__ABOUT THIS EXERCISE__
I would like every line of the records below that contains the word "lines" copied.
§ §
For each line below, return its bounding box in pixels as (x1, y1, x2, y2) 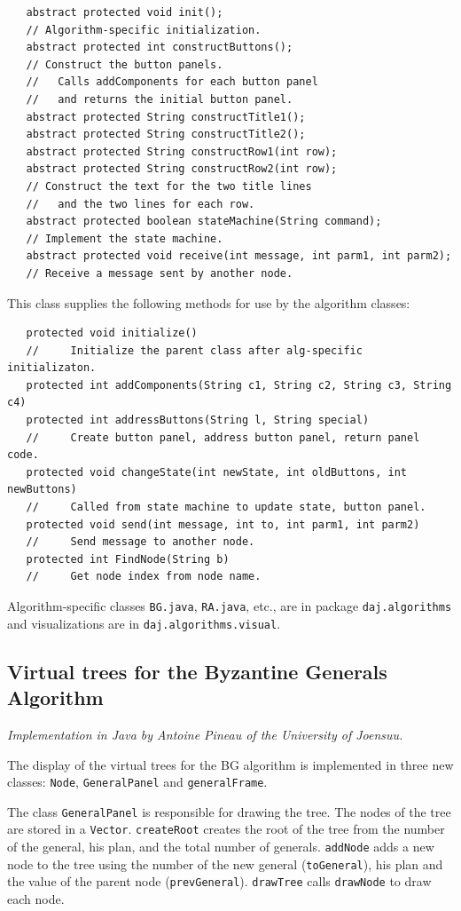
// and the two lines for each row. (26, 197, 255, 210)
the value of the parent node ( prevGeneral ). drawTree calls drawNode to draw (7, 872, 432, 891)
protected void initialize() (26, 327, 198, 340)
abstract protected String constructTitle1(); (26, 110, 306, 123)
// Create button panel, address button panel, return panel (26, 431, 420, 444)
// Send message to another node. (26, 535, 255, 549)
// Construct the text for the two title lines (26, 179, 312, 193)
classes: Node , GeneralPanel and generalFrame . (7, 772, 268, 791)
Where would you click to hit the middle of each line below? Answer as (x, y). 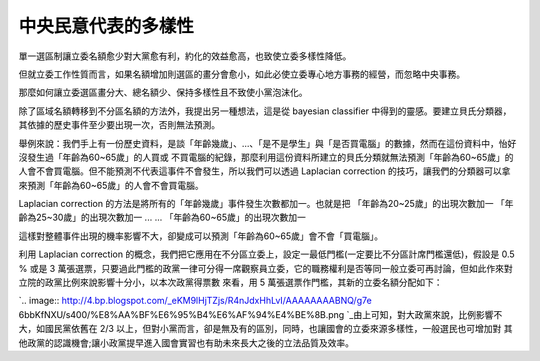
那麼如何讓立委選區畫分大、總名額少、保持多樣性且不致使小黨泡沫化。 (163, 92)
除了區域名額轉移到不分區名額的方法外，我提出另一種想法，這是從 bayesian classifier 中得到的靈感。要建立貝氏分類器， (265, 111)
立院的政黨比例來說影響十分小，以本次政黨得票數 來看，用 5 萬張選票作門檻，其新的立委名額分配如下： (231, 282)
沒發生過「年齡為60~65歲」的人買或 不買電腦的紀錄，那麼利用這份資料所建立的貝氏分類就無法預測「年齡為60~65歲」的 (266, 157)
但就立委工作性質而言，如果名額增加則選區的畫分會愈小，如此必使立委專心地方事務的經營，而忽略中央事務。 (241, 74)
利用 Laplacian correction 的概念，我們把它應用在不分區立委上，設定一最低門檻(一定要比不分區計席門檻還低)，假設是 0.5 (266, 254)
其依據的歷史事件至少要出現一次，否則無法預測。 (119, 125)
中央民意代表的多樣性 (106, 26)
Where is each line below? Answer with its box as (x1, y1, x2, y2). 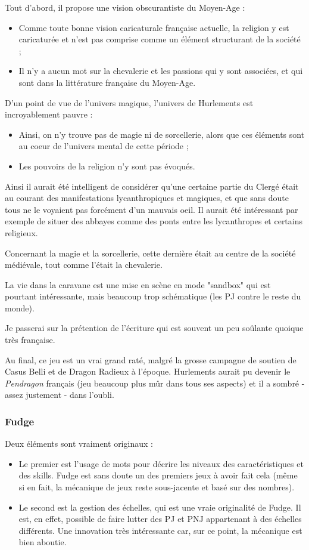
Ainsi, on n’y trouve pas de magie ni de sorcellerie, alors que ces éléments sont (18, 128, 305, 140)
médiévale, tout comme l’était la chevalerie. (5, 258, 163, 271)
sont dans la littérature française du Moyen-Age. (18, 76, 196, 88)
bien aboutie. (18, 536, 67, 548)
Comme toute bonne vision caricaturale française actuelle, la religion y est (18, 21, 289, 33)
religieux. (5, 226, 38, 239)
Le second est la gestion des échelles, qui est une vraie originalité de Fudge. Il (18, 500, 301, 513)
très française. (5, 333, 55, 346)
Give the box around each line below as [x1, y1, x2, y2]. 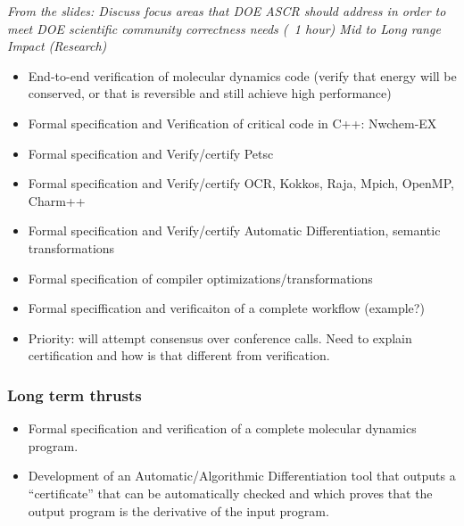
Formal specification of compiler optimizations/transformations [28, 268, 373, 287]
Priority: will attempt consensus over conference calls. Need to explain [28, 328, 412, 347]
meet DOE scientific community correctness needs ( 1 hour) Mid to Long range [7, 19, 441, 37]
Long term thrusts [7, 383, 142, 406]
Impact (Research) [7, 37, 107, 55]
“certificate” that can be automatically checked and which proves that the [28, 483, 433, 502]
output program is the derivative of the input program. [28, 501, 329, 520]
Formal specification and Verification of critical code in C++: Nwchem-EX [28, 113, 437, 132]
§ §
__RESULT FOR THIS TASK__
// and the two lines for each row. (26, 197, 255, 210)
// Construct the text for the two title lines (26, 179, 312, 193)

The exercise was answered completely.